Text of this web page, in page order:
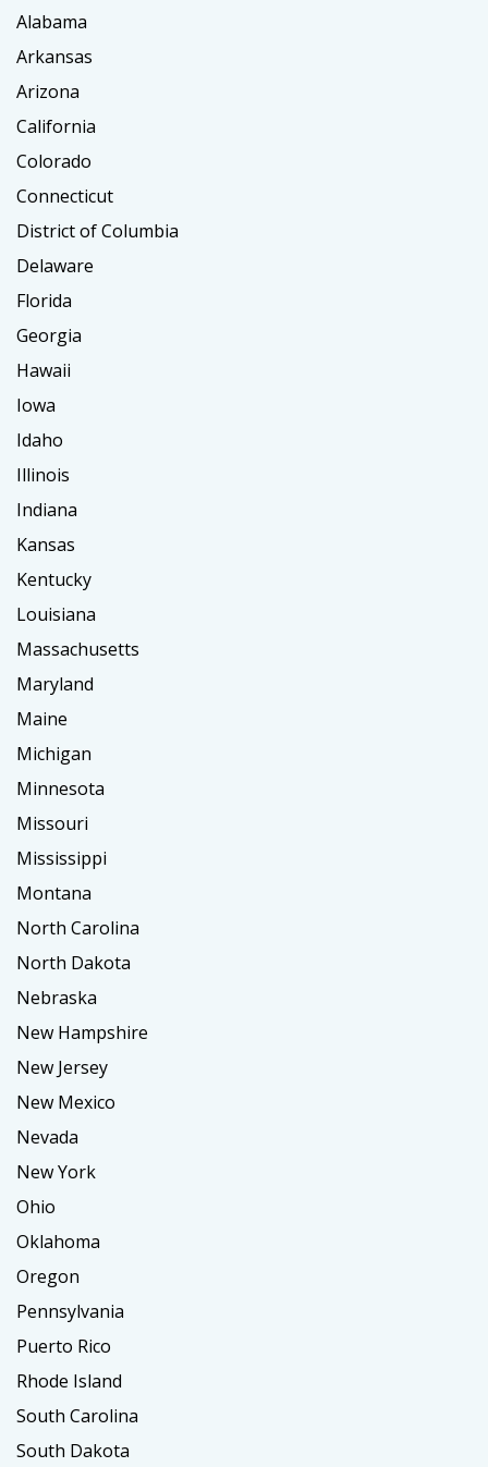
Alabama
Arkansas
Arizona
California
Colorado
Connecticut
District of Columbia
Delaware
Florida
Georgia
Hawaii
Iowa
Idaho
Illinois
Indiana
Kansas
Kentucky
Louisiana
Massachusetts
Maryland
Maine
Michigan
Minnesota
Missouri
Mississippi
Montana
North Carolina
North Dakota
Nebraska
New Hampshire
New Jersey
New Mexico
Nevada
New York
Ohio
Oklahoma
Oregon
Pennsylvania
Puerto Rico
Rhode Island
South Carolina
South Dakota
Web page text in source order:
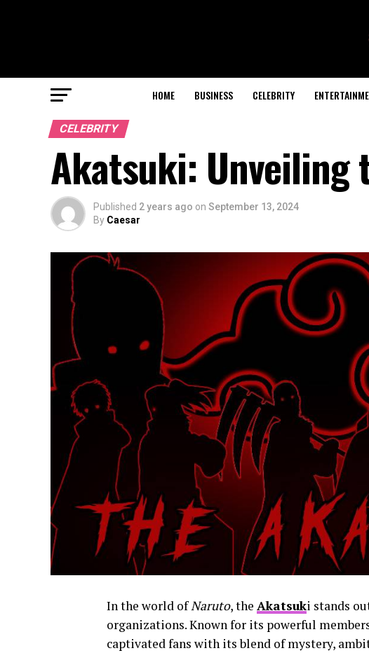
HOME BUSINESS CELEBRITY
CELEBRITY
Akatsuki: Unveiling
Published 2 years ago on September 13, 2024
By Caesar
In the world ofNaruto, the Akatsuki stands
organizations. Known for its powerful
captivated fans with its blend of mystery,
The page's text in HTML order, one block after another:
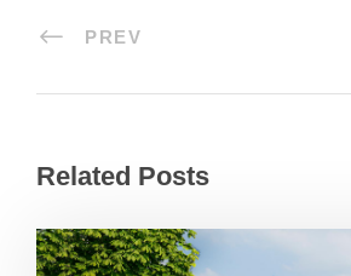
PREV
Related Posts
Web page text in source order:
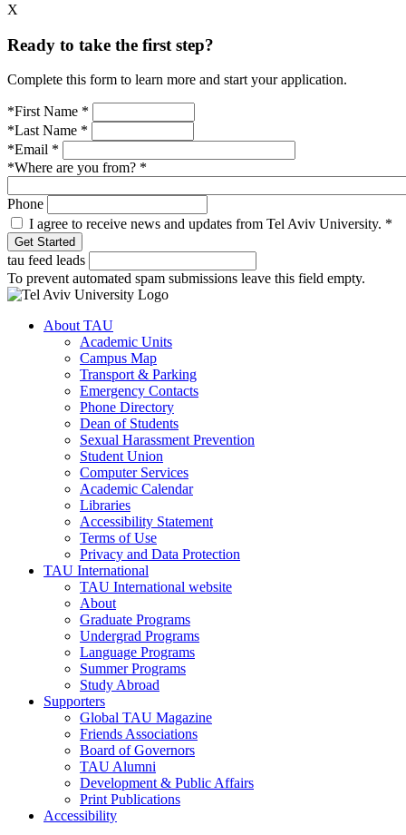
X
Ready to take the first step?
Complete this form to learn more and start your application.
*First Name *
*Last Name *
*Email *
*Where are you from? *
Phone
I agree to receive news and updates from Tel Aviv University. *
tau feed leads
To prevent automated spam submissions leave this field empty.
About TAU
Academic Units
Campus Map
Transport & Parking
Emergency Contacts
Phone Directory
Dean of Students
Sexual Harassment Prevention
Student Union
Computer Services
Academic Calendar
Libraries
Accessibility Statement
Terms of Use
Privacy and Data Protection
TAU International
TAU International website
About
Graduate Programs
Undergrad Programs
Language Programs
Summer Programs
Study Abroad
Supporters
Global TAU Magazine
Friends Associations
Board of Governors
TAU Alumni
Development & Public Affairs
Print Publications
Accessibility
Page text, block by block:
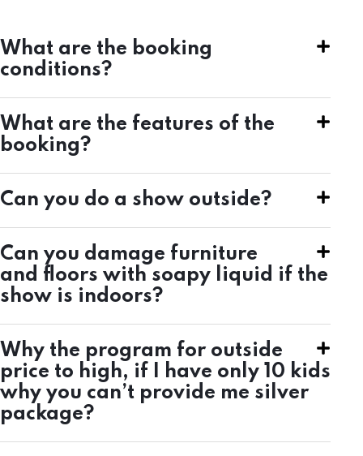
What are the booking
conditions?
What are the features of the
booking?
Can you do a show outside?
Can you damage furniture
and floors with soapy liquid if the
show is indoors?
Why the program for outside
price to high, if I have only 10 kids
why you can’t provide me silver
package?
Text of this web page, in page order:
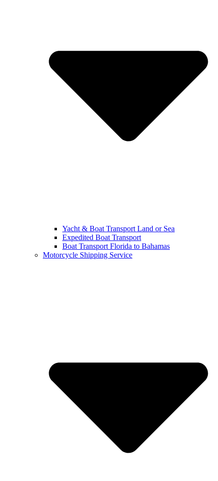
Yacht & Boat Transport Land or Sea
Expedited Boat Transport
Boat Transport Florida to Bahamas
Motorcycle Shipping Service
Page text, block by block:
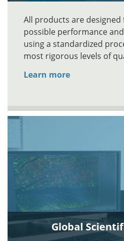
All products are
possible performance
using a standardized
most rigorous levels of
Learn more
Global
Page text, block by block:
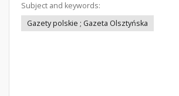
Subject and keywords:
Gazety polskie ; Gazeta Olsztyńska
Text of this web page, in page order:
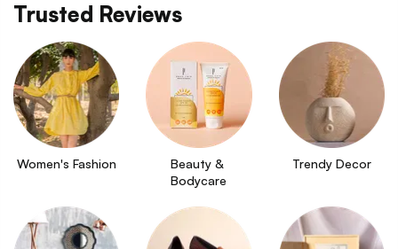
Trusted Reviews
Women's Fashion
Beauty &
Bodycare
Trendy Decor
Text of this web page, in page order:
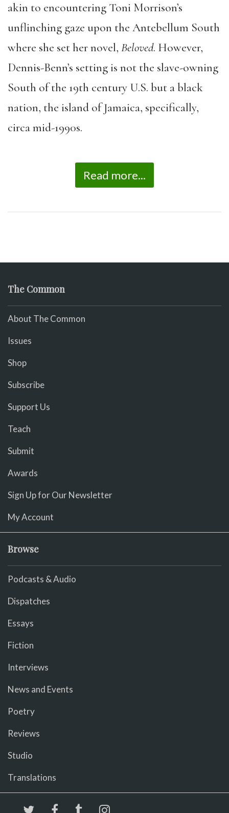
akin to encountering Toni Morrison’s
unflinching gaze upon the Antebellum South
where she set her novel, Beloved. However,
Dennis-Benn’s setting is not the slave-owning
South of the 19th century U.S. but a black
nation, the island of Jamaica, specifically,
circa mid-1990s.
Read more...
The Common
About The Common
Issues
Shop
Subscribe
Support Us
Teach
Submit
Awards
Sign Up for Our Newsletter
My Account
Browse
Podcasts & Audio
Dispatches
Essays
Fiction
Interviews
News and Events
Poetry
Reviews
Studio
Translations
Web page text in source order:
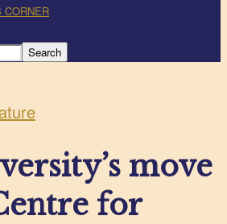
CORNER
move
for
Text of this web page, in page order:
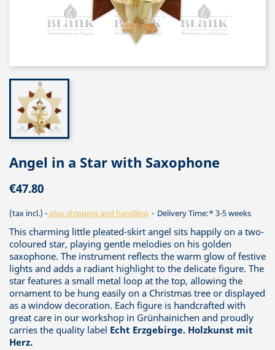
Angel in a Star with Saxophone
€47.80
(tax incl.) plus shipping and handling Delivery Time:* 3-5 weeks
This charming little pleated-skirt angel sits happily on a two-
coloured star, playing gentle melodies on his golden
saxophone. The instrument reflects the warm glow of festive
lights and adds a radiant highlight to the delicate figure. The
star features a small metal loop at the top, allowing the
ornament to be hung easily on a Christmas tree or displayed
as a window decoration. Each figure is handcrafted with
great care in our workshop in Grünhainichen and proudly
carries the quality label Echt Erzgebirge. Holzkunst mit
Herz.
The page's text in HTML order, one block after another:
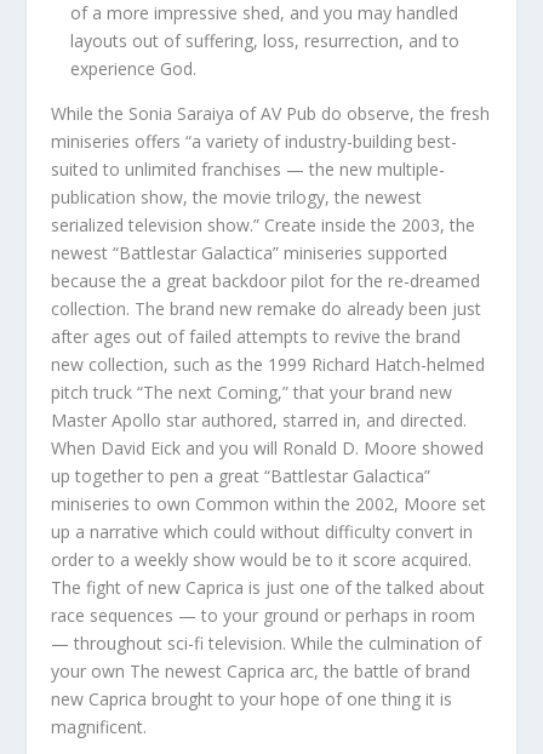
of a more impressive shed, and you may handled
layouts out of suffering, loss, resurrection, and to
experience God.
While the Sonia Saraiya of AV Pub do observe, the fresh
miniseries offers “a variety of industry-building best-
suited to unlimited franchises — the new multiple-
publication show, the movie trilogy, the newest
serialized television show.” Create inside the 2003, the
newest “Battlestar Galactica” miniseries supported
because the a great backdoor pilot for the re-dreamed
collection. The brand new remake do already been just
after ages out of failed attempts to revive the brand
new collection, such as the 1999 Richard Hatch-helmed
pitch truck “The next Coming,” that your brand new
Master Apollo star authored, starred in, and directed.
When David Eick and you will Ronald D. Moore showed
up together to pen a great “Battlestar Galactica”
miniseries to own Common within the 2002, Moore set
up a narrative which could without difficulty convert in
order to a weekly show would be to it score acquired.
The fight of new Caprica is just one of the talked about
race sequences — to your ground or perhaps in room
— throughout sci-fi television. While the culmination of
your own The newest Caprica arc, the battle of brand
new Caprica brought to your hope of one thing it is
magnificent.
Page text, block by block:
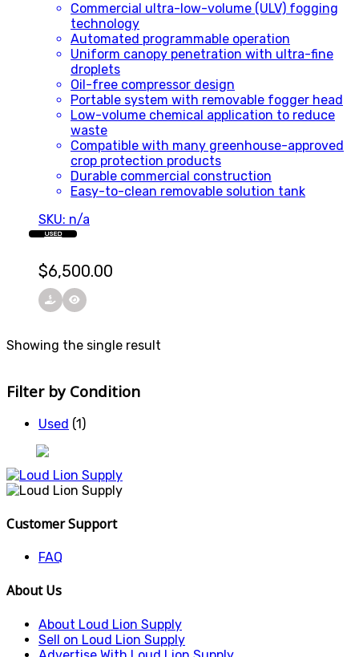
Commercial ultra-low-volume (ULV) fogging
technology
Automated programmable operation
Uniform canopy penetration with ultra-fine
droplets
Oil-free compressor design
Portable system with removable fogger head
Low-volume chemical application to reduce
waste
Compatible with many greenhouse-approved
crop protection products
Durable commercial construction
Easy-to-clean removable solution tank
SKU: n/a
$6,500.00
USED
Showing the single result
Filter by Condition
Used (1)
Customer Support
FAQ
About Us
About Loud Lion Supply
Sell on Loud Lion Supply
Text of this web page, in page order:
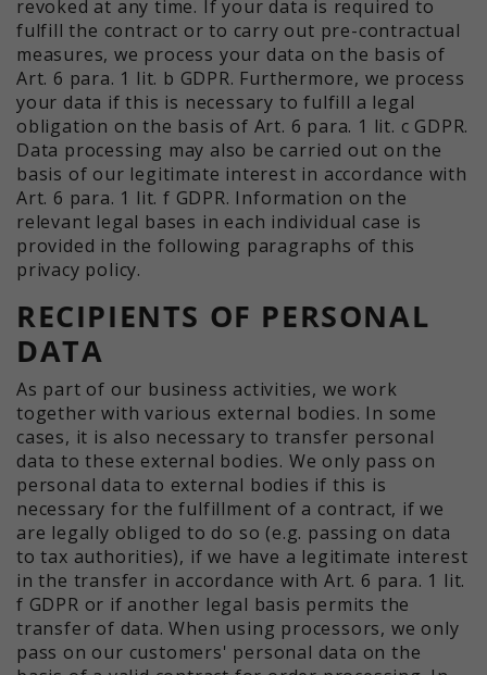
revoked at any time. If your data is required to
fulfill the contract or to carry out pre-contractual
measures, we process your data on the basis of
Art. 6 para. 1 lit. b GDPR. Furthermore, we process
your data if this is necessary to fulfill a legal
obligation on the basis of Art. 6 para. 1 lit. c GDPR.
Data processing may also be carried out on the
basis of our legitimate interest in accordance with
Art. 6 para. 1 lit. f GDPR. Information on the
relevant legal bases in each individual case is
provided in the following paragraphs of this
privacy policy.
RECIPIENTS OF PERSONAL
DATA
As part of our business activities, we work
together with various external bodies. In some
cases, it is also necessary to transfer personal
data to these external bodies. We only pass on
personal data to external bodies if this is
necessary for the fulfillment of a contract, if we
are legally obliged to do so (e.g. passing on data
to tax authorities), if we have a legitimate interest
in the transfer in accordance with Art. 6 para. 1 lit.
f GDPR or if another legal basis permits the
transfer of data. When using processors, we only
pass on our customers' personal data on the

Work order:
An exact printout is needed of the lines from the one containing "Art. 6 para. 1 lit. f" through the end of the listing above, both of those lines included, and nothing else.

Result of the task:
Art. 6 para. 1 lit. f GDPR. Information on the
relevant legal bases in each individual case is
provided in the following paragraphs of this
privacy policy.
RECIPIENTS OF PERSONAL
DATA
As part of our business activities, we work
together with various external bodies. In some
cases, it is also necessary to transfer personal
data to these external bodies. We only pass on
personal data to external bodies if this is
necessary for the fulfillment of a contract, if we
are legally obliged to do so (e.g. passing on data
to tax authorities), if we have a legitimate interest
in the transfer in accordance with Art. 6 para. 1 lit.
f GDPR or if another legal basis permits the
transfer of data. When using processors, we only
pass on our customers' personal data on the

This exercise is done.